Komendanci i strażnicy
edytujPierwszym komendantem był Gustaw Scheibel (volksdeutsch z Pluskocina). Drugim, od lutego do około 20 września 1941, był nieznany z imienia Maj. Trzecim i ostatnim mianowano Ferdynanda Reinerta, kolejnego volksdeutscha, tym razem wywodzącego się z Mystkowa.
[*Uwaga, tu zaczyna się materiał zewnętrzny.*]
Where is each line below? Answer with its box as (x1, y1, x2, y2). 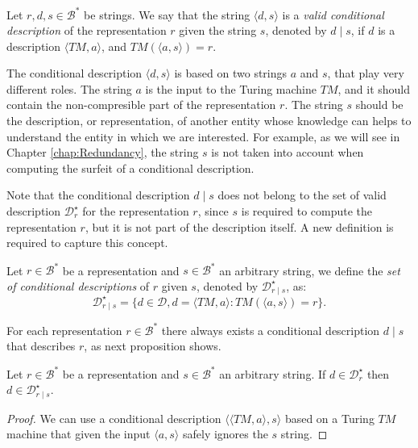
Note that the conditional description (6, 186, 190, 203)
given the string (179, 22, 257, 39)
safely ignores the (182, 425, 268, 442)
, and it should (337, 80, 411, 97)
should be (355, 96, 404, 113)
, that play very (327, 65, 404, 82)
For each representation (6, 321, 122, 338)
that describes (6, 337, 76, 354)
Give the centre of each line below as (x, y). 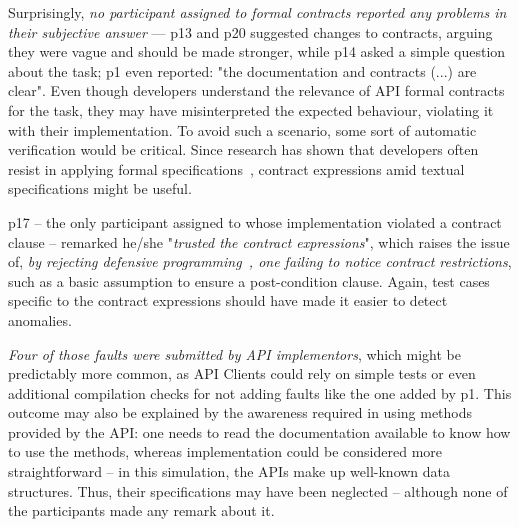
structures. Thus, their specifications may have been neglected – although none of (258, 490)
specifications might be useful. (100, 188)
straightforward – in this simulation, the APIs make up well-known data (229, 471)
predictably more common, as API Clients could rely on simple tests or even (242, 373)
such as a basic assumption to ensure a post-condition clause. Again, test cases (249, 280)
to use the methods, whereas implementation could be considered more (225, 451)
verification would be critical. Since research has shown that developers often (243, 149)
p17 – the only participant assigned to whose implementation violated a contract (255, 221)
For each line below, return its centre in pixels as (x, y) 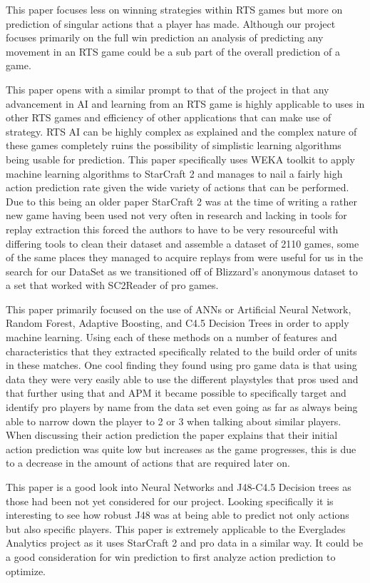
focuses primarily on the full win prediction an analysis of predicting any (165, 37)
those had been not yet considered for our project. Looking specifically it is (170, 501)
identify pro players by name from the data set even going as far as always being (182, 407)
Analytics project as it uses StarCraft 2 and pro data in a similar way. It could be (185, 543)
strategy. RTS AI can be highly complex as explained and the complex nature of (181, 131)
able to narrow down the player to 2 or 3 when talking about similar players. (174, 421)
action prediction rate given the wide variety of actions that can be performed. (178, 187)
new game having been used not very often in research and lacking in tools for (176, 215)
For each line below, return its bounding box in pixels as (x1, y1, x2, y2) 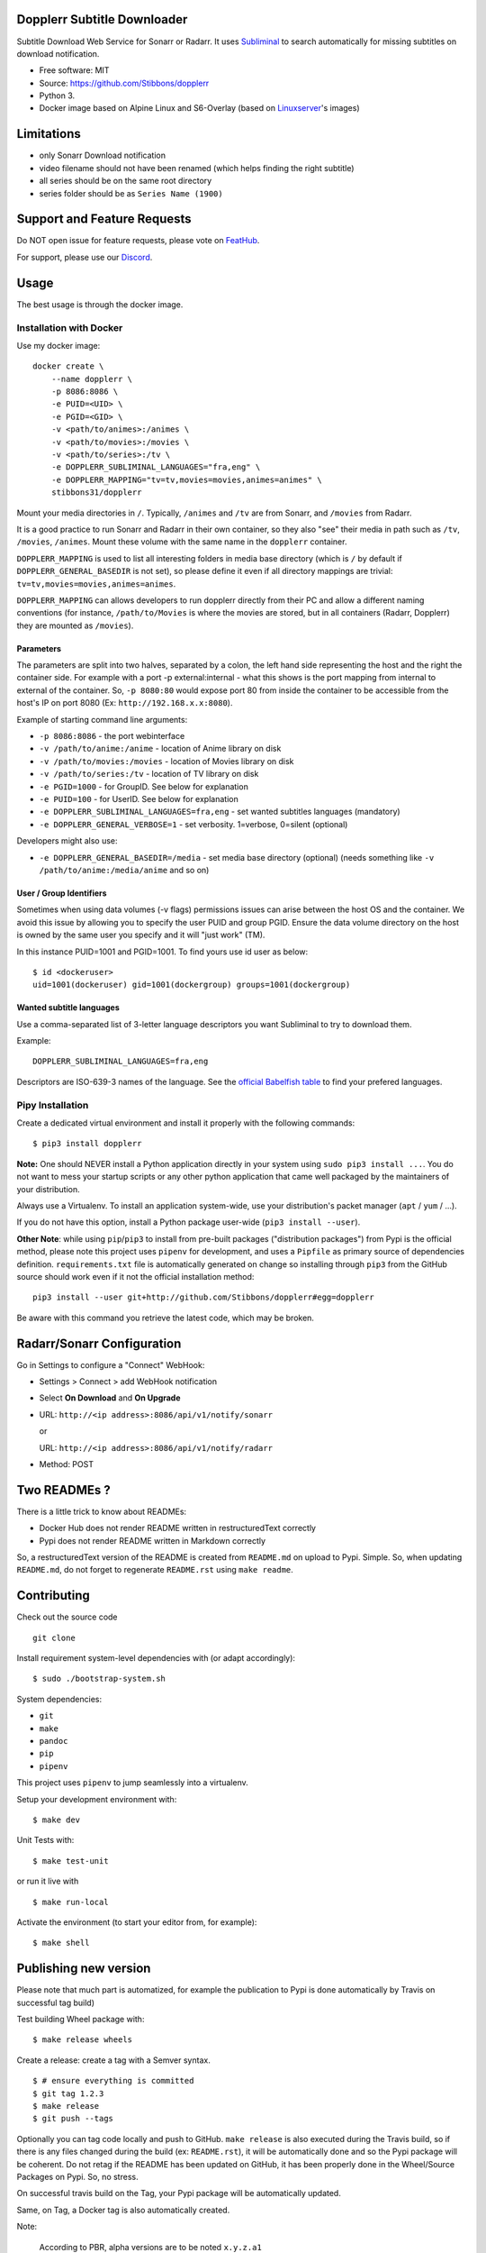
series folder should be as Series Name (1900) (39, 187, 224, 198)
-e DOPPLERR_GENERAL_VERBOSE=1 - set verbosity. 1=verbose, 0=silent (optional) (39, 818, 348, 829)
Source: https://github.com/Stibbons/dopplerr (39, 78, 210, 88)
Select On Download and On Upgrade (39, 1392, 181, 1403)
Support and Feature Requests (16, 212, 193, 227)
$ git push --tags (32, 2113, 114, 2124)
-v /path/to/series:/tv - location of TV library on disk (39, 769, 259, 780)
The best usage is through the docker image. (16, 298, 184, 310)

Znane są też nazwiska obozowych strażników: Alfred Reinert, Telker, bracia Kellbertz i Bobkowski (oprócz Reinerta z Łaszewa), Bergau (Raciąż), Otto Liick, Adolf Gimpel (Dzierżążnia), Edward Kowalewski (Płońsk), Strelau (Siemiątkowao Koziebrodzkie), Steinegel (Brzeźce), Maletz, Wagner, Radtke (Mystkowo), Hartwig, Muller, Koper, Hinz oraz Lidtke. Wszyscy oni byli volksdeutschami lub kolonistami niemieckimi[1].
Warunki
edytujWarunki obozowe były złe. Regulaminu nie podawano do wiadomości osadzonych, a wpajano go biciem i szykanami w trakcie pobytu. Stosowano ścieżki zdrowia wokół budynku, kopniaki, bicie kijami i kolbami karabinowymi. W wyniku tego więźniowie byli posiniaczeni, istniały przypadki gnicia i ropienia głębokich ran, odchodzenia ciała od kości. Panował ponadto głód. Na racje żywnościowe składały się: śniadanie i kolacja (pół kilograma chleba) oraz obiad (miska "zupy" z wody i płatków ziemniaków, brukwi oraz buraków pastewnych). Więźniowie byli nielegalnie dokarmiani przez miejscową ludność w drodze do i z pracy. Podczas tych przemarszów osoby nienadążające były bite kijami i szczute psami. Więźniowie spali na słomianych barłogach, jednak również w nocy dochodziło do szykan i bicia, np. na wartowni[1].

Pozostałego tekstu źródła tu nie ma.